“Should I drink raw milk?” This is a question a lot of people are wondering since there is a lot of conflicting information. If you source your raw milk from a grass-fed dairy where the milk is regularly certified to be free of pathogens, you both provide your body with healing nutrients, enzymes, and probiotics and protect yourself from pathogen risk
These days, many people have sensitivities to or simply cannot drink cow’s milk… the question is’ why’?? Raw milk was prescribed by doctors for many diseases up until the middle of the 20th century. The famous Mayo Clinic itself – in Rochester, MN- was established in part by Dr. J.E. Crewe MD, who saw many patients recover with his raw milk treatments, dubbed ‘the milk cure’. I still remember the days of the ‘GOT MILK?’ adverts with handsome actors and beautiful actresses sporting nice white mustaches! It was supposed to be a healthy food full of calcium to build bones! What has changed?
What is the Difference between Raw and Pasteurized Milk?
In a word, ‘heat’. Raw milk is left in its original, unheated and untreated state while pasteurized milk has been heated to temperatures of 162F(72C) for normal pasteurization and 285 F(141C) for UHT (ultra high temperature) pasteurization. The word ‘pasteurized’ is not to be confused with ‘pasture-raised’ which refers to pastures that grass-fed cows are provided to munch freely on. ‘Pasteurized’ is derived from Louis Pasteur’s name. He was one of the first to recognize bacteria could be killed through heat.
A Brief History of Pasteurization
Let’s go back in time to understand why pasteurization became the matter of course and how it impacted the nutritional benefits of raw milk. The laws around pasteurization hail back to almost a hundred years ago when cows were moved from country fields to crowded cities and the first confinement operations were introduced. These operations were incredibly unsanitary and crowded cows were fed leftover acid grain slop from whiskey distilleries. These cows became severely unhealthy and easily contracted Tuberculosis thus passing it along through their raw milk.
Infant death rates from raw milk from these distillery cows shot up and that was more than enough to begin enforcing the pasteurization of milk. Pasteurization was much cheaper than hauling and ice-cooling country-side milk into the city.
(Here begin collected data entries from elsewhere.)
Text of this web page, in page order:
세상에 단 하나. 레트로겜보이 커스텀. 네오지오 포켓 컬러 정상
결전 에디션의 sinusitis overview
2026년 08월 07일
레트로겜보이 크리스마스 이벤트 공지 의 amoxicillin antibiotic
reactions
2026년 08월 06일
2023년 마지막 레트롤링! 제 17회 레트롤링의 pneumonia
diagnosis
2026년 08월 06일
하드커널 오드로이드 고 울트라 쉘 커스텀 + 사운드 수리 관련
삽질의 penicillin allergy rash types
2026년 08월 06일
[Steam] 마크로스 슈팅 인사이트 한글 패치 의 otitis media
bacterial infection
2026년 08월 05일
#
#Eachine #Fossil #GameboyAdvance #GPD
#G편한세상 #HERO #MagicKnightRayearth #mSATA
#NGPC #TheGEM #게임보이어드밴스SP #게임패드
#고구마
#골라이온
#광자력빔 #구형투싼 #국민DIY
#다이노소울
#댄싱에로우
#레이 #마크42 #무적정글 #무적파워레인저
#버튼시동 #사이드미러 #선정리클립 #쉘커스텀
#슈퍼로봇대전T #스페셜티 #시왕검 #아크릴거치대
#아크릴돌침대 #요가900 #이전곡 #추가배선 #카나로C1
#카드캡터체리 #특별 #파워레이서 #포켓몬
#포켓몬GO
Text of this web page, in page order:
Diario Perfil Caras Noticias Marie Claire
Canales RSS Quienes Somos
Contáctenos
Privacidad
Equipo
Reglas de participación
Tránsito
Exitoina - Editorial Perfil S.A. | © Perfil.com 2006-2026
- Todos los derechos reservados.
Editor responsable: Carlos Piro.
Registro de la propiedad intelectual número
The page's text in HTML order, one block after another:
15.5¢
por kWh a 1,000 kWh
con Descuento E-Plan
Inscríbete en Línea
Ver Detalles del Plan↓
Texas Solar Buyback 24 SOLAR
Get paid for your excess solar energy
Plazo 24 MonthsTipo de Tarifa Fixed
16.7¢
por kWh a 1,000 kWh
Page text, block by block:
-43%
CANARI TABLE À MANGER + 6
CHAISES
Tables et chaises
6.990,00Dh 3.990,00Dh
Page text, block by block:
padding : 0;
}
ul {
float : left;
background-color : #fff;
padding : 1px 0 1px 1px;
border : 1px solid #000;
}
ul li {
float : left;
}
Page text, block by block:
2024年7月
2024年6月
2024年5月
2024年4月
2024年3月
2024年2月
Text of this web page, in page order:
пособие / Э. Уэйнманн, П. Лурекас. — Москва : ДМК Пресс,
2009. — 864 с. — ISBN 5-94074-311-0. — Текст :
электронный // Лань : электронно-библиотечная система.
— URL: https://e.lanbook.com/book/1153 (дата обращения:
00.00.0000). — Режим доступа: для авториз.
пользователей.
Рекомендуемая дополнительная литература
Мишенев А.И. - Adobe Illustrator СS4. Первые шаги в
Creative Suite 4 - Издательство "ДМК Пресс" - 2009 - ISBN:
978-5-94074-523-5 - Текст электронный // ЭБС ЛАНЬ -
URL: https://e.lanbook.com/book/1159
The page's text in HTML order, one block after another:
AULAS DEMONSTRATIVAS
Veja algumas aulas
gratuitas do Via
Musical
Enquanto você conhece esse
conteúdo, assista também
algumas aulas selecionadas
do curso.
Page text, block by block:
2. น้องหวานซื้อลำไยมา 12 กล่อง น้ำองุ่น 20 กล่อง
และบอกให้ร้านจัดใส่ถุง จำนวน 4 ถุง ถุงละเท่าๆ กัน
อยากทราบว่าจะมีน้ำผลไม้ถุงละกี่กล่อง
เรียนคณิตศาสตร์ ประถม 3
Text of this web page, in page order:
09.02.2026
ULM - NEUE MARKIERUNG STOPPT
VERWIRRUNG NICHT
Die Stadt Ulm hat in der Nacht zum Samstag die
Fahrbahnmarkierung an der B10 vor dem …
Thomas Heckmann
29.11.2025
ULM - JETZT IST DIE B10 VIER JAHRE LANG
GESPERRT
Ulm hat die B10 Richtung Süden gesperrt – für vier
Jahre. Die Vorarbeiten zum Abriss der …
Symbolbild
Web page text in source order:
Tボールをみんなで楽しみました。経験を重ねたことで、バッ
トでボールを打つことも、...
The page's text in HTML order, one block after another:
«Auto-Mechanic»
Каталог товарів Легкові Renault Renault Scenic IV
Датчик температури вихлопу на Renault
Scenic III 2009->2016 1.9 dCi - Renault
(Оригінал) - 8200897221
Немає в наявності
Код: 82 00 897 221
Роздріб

It ‘promised a quick, technological fix that would make New York’s milk safe to drink’.
While the quick fix did prevent infant deaths, it was truly a stop-gap measure for unhealthy distillery cows. The harmful pathogens which were contributing to infant deaths, however, came from unsanitary confinement dairies and not certified grass-fed dairy farms with free-roaming cows.
Even proponents of pasteurized milk at that time ‘recognized that carefully produced raw milk from healthy animals was safe’ and that ‘a sufficiently low bacterial count offered safety from milk-borne infection’.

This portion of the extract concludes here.